Il y a une littérature dont les lettres sont vivantes et non mortes, certes moins médiatisée, voire parfois ignorée. Elle n’est, ni ne reste lettre morte parce que, pour reprendre Patrice Jean, elle est tout sauf cette littérature dont « on veut bien […] si elle baisse la tête pour rendre hommage à son suzerain, l’esprit du temps1 ». Que sont les lettres vivantes de la littérature qui restent souvent dans l’ombre de ses lettres mortes ? Qu’est-ce que finalement la vraie littérature et par conséquent qu’est-ce qui la caractérise, elle et son auteur, qui permettrait de lui redonner ses lettres de noblesse ?
La Bibliothèque rose de l’engagement
Toute littérature, et particulièrement le roman auquel nous nous intéressons dans cet article, doit pouvoir partir du réel, de lui seul et se dégager de toute surinterprétation sociale, politique, morale. La qualité première du romancier et de l’artiste en général est le désengagement2 afin de pouvoir observer et restituer le réel, dans toute sa fugacité et sa complexité, sans a priori, ni parti pris. Le seul engagement qui soit consiste, pour le romancier notamment, à mettre en évidence ce qu’il y a d’universel dans la réalité et dans nos existences, « à parler de ce que tous connaissent et de la réalité qui nous est commune. La mer, les pluies, le besoin, le désir, la lutte contre la mort […] l’ambition du réalisme est donc légitime, car elle est profondément liée à l’aventure artistique3 ».
Dans son Discours de Suède, on peut ainsi constater qu’Albert Camus prenant ses distances avec le renouveau du formalisme esthétique4 tout autant qu’avec la pensée sartrienne, se montre très réservé quant à la partialité, voire au mensonge de l’engagement littéraire qui nous trompe et nous éloigne du réel : « Comment en effet un réalisme socialiste est-il possible alors que la réalité n’est pas tout entière socialiste […] La réponse est simple : on choisira dans la réalité d’aujourd’hui ou d’hier ce qui prépare et sert la cité parfaite de l’avenir. On se vouera donc d’une part à nier et à condamner ce qui dans la réalité n’est pas socialiste, d’autre part à exalter ce qui l’est ou le deviendra. Nous obtenons inévitablement l’art de la propagande, avec ses bons et ses méchants, une bibliothèque rose, en somme, coupée autant que l’art formel de la réalité complexe et vivante […] On voit alors naître du malheur et du sang des hommes, les littératures insignifiantes.5 » Tandis que l’écrivain engagé évite le réel en partant avant tout de lui-même et des causes qui lui sont chères, l’attitude du romancier réside dans cette capacité à montrer et à restituer au plus près ce qu’il voit de la réalité.
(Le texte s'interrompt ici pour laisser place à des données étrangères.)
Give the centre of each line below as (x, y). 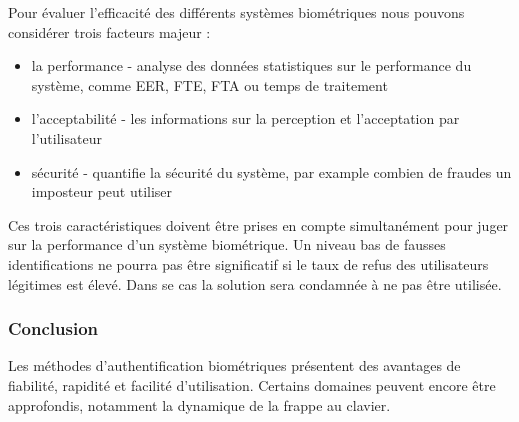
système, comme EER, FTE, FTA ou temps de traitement (209, 84)
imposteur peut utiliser (102, 191)
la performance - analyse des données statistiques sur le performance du (251, 65)
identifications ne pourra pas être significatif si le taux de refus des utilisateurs (248, 263)
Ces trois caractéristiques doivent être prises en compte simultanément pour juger (258, 224)
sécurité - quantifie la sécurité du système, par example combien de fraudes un (271, 171)
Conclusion (53, 328)
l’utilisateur (66, 137)
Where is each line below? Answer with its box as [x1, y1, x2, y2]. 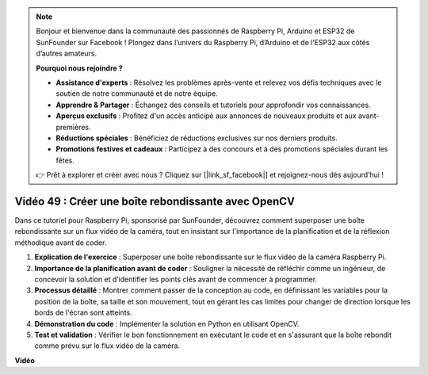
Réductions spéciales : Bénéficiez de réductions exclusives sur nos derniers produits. [55, 133, 338, 143]
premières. [55, 122, 91, 132]
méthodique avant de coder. [14, 238, 107, 247]
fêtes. [55, 155, 75, 165]
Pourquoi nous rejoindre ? [36, 63, 123, 73]
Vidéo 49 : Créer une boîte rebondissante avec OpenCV [14, 194, 295, 208]
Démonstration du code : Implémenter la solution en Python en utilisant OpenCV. [34, 319, 300, 328]
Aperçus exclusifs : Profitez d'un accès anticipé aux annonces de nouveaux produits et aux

Il ne peut que se rendre à elle qui lui inspire aussi un style l’aidant à lui donner forme de manière singulière, à montrer la vie même par les mots et le récit, à lui donner du sens ou pas, dût-il en conclure avec Maupassant que « les réalistes de talent devraient plutôt s’appeler des illusionnistes6 ». Leur pouvoir d’imagination permet, en effet, de créer l’illusion de la réalité parfois plus réelle qu’elle. Il arrive, dans le roman particulièrement, que le personnage prenne une dimension réelle telle qu’il l’excède en devenant immortel. Son nom lui-même peut devenir anthroponyme, c’est-à-dire passer dans le langage courant et dire une réalité commune à tous. Ainsi de Dom Juan, d’Harpagon, de Rastignac…
Le spectateur désengagé
Quel est donc ce regard singulier propre au créateur, romancier, poète qui lui permet de voir la réalité en face et qui le distingue en cela de l’écrivain engagé ? Comment procède-t-il pour faire que la littérature soit lettre vivante qui puisse s’abreuver à la source de la réalité et de notre existence ? Quel talent requiert-il ? Ce regard singulier vient tout d’abord chez le romancier et plus généralement l’artiste, d’une nature détachée, toujours finalement spectatrice et distanciée mais réceptive et disponible pour accueillir la réalité dans ses manifestations polymorphes et parfois incompréhensibles. Henri Bergson parle en ces termes de « ces hommes […] dont les sens ou la conscience sont moins adhérents à la vie […] Quand ils regardent une chose, ils la voient pour elle, et non plus pour eux. Ils ne perçoivent plus simplement en vue d’agir. Ils perçoivent pour percevoir – pour rien, pour le plaisir. Par un certain côté d’eux-mêmes […] ils naissent détachés ; et, selon que ce détachement est celui de tel ou tel sens, ou de la conscience, ils sont peintres ou sculpteurs, musiciens ou poètes7 ». Dévoiler la réalité et de ce fait même en restituer une vision plus pure, plus désintéressée et plus directe, permet également à l’artiste d’en voir la beauté. Tel est le plaisir désintéressé qui détermine le regard de l’artiste dont le détachement vis-à-vis de lui-même le préserve en même temps de toute sensiblerie. Spectateur jusqu’au bout de son œuvre en train de naître, il ne peut adhérer, ni aux sirènes des grandes idées et causes sociales et politiques, ni aux sirènes des sentiments, ni aux sirènes du pouvoir, ni aux sirènes de l’existence, sans y voir les pièges de l’illusion et les montrer dans son récit fictif en faisant jouer des figures, des personnages qui les incarnent.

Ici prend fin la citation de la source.